IT will be seen by the following Circular and Correspondence how the Discourses of the Bishop of Peterborough and Mr. Bradlaugh’s Replies thereto were brought about. The Dean’s Circular speaks of four Discourses to be delivered by the Bishop, but in fact only the three here reported were given. This volume, therefore, contains the whole of both sides of the question, so far as the discussion has hitherto proceeded in Norwich. The speeches were all taken down by a competent shorthand reporter, specially engaged for the _National Reformer_.
The reader will clearly see by the Correspondence that the Christians refused the proposal of the Secularists that the two parties should co-operate in publishing together and circulating as widely as possible the Discourses and Replies. Mr. Bradlaugh has therefore taken upon himself the responsibility of their joint publication.

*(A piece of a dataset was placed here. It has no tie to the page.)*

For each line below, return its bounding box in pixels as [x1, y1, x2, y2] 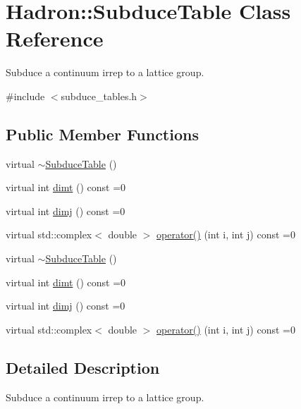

The extraordinary reasons given by the Dean (in the last paragraph of his letter of Feb. 15th) for refusing the perfectly fair offer of Mr. Cooper, will not pass unnoted. His claim to certainty _may_ differ from the claim to infallibility made on behalf of the Pope and the Romish Church, and the principle on which he condemns the dissemination of Sceptical works as treason to human welfare, _may_ differ from that which in Rome has led to the establishment of the _Index Expurgatorius_; but we confess that in neither case can we see the difference, and we challenge the Dean to show that there really is any.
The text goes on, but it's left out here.